How to optimise Validation, Filter, and Take Snapshot Steps
Can anyone help me with optimising performance on Validation, Filter, and Take Snapshot Steps, and hopefully also provide some benchmarks for expected performance?
We have several datasets that we are cleansing, and then separating into passing and failing records based on them containing enough valid data points for our matching process (we then Union the passing records to a single dataset for this).
We are running an instillation on a virtual machine using a Linux server with 8 cores and 62 gb of memory, which I have been monitoring during the processing of the validation steps. After an initial spike the core usage significantly trails off and continues falling until there is any usage occuring.
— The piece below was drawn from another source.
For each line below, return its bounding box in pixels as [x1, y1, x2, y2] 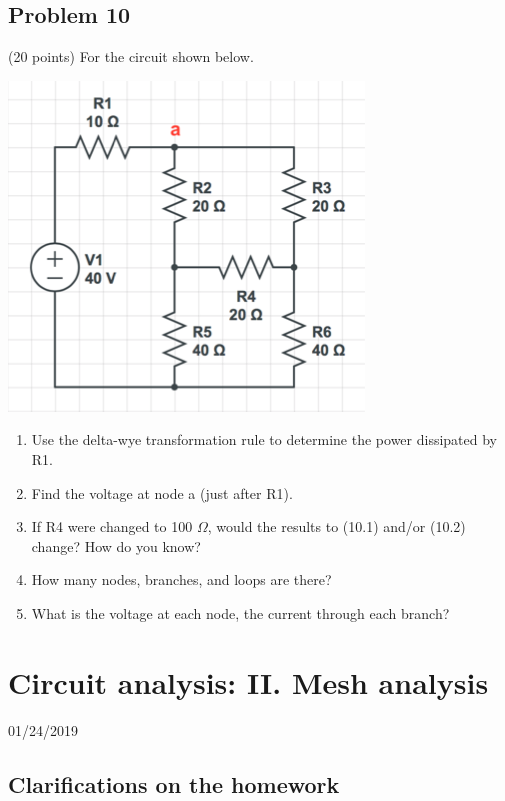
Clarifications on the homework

Running a data set of 26.4k records took 36 seconds to pass through the validating function, and 44 seconds in total to save the passing and failing datasets.
Running a data set of 694.2k records took 11 minutes 39 seconds to pass through the validating function, and 12 minutes 08 seconds in total to save the passing and failing datasets.
Running a data set of 1.1m records has reached 10% (as indicated by the "Show Jobs" function) and has currently been running for took 50 minutes on the validating function, it has not reached the snap shot stage yet.
We have been doing a lot of testing and are experiencing these problems whenever data sets start approaching 1m records, both when using the validation function and the filter functions.
The validation is looking at a single True/False column to validate passing and failing rows.
Please can you let me know what the performance benchmarks are for these functions, and if there are any known issues that can cause this level of slow performance.